● **Work request**:
Your reply must contain exactly the lines running from the one with "your endurance is never" to the last line of the entries below, both included, and no other lines.

● **Source material**:
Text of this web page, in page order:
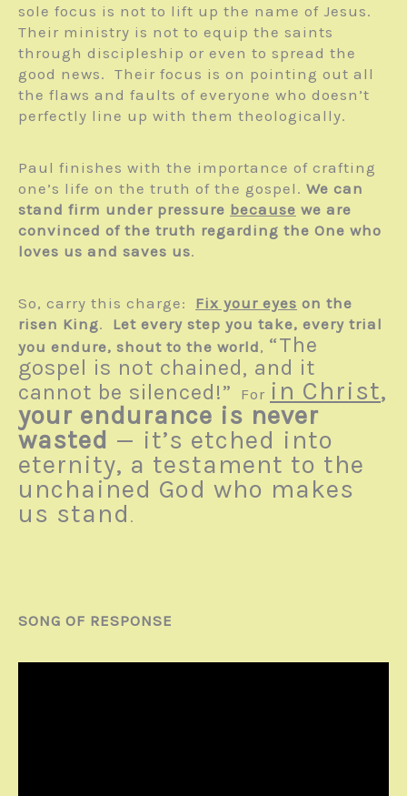
sole focus is not to lift up the name of Jesus.
Their ministry is not to equip the saints
through discipleship or even to spread the
good news. Their focus is on pointing out all
the flaws and faults of everyone who doesn’t
perfectly line up with them theologically.
Paul finishes with the importance of crafting
one’s life on the truth of the gospel. We can
stand firm under pressure because we are
convinced of the truth regarding the One who
loves us and saves us.
So, carry this charge: Fix your eyes on the
risen King. Let every step you take, every trial
you endure, shout to the world, “The
gospel is not chained, and it
cannot be silenced!” For in Christ,
your endurance is never
wasted — it’s etched into
eternity, a testament to the
unchained God who makes
us stand .
SONG OF RESPONSE

● **Your response**:
your endurance is never
wasted — it’s etched into
eternity, a testament to the
unchained God who makes
us stand .
SONG OF RESPONSE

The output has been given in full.